Your task: Once the line with "EEG data. It" is found in the entries below, repeat it and each following line exactly, up to and including the line with "limitations of different". Add no other lines.

Records supplied:
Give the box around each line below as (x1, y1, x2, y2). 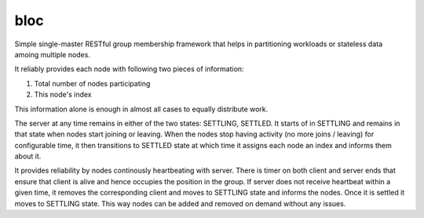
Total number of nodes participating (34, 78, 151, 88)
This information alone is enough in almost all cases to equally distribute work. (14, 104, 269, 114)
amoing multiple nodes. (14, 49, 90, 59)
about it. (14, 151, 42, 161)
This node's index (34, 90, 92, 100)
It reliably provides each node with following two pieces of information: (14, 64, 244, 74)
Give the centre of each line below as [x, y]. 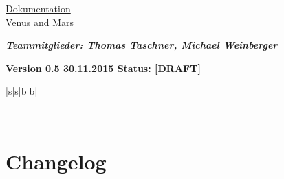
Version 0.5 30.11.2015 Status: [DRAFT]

--

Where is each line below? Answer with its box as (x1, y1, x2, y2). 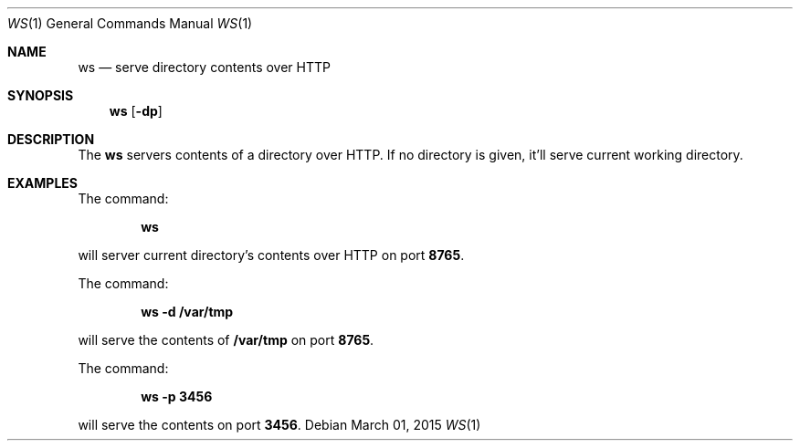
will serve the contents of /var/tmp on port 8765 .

...

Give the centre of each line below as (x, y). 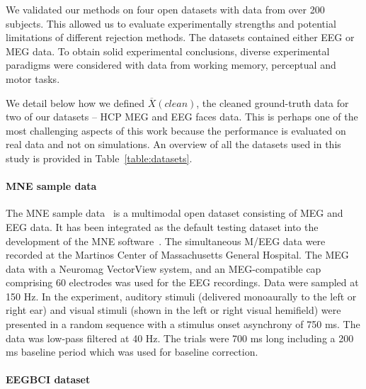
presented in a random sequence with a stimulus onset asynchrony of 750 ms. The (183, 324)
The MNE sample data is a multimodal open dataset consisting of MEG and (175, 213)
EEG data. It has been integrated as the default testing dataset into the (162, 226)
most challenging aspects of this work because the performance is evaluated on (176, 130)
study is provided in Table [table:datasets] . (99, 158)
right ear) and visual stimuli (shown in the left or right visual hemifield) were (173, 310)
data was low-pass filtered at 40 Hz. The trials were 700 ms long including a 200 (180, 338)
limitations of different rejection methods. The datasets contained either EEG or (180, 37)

Solved problem:
EEG data. It has been integrated as the default testing dataset into the (162, 226)
most challenging aspects of this work because the performance is evaluated on (176, 130)
study is provided in Table [table:datasets] . (99, 158)
right ear) and visual stimuli (shown in the left or right visual hemifield) were (173, 310)
data was low-pass filtered at 40 Hz. The trials were 700 ms long including a 200 (180, 338)
limitations of different rejection methods. The datasets contained either EEG or (180, 37)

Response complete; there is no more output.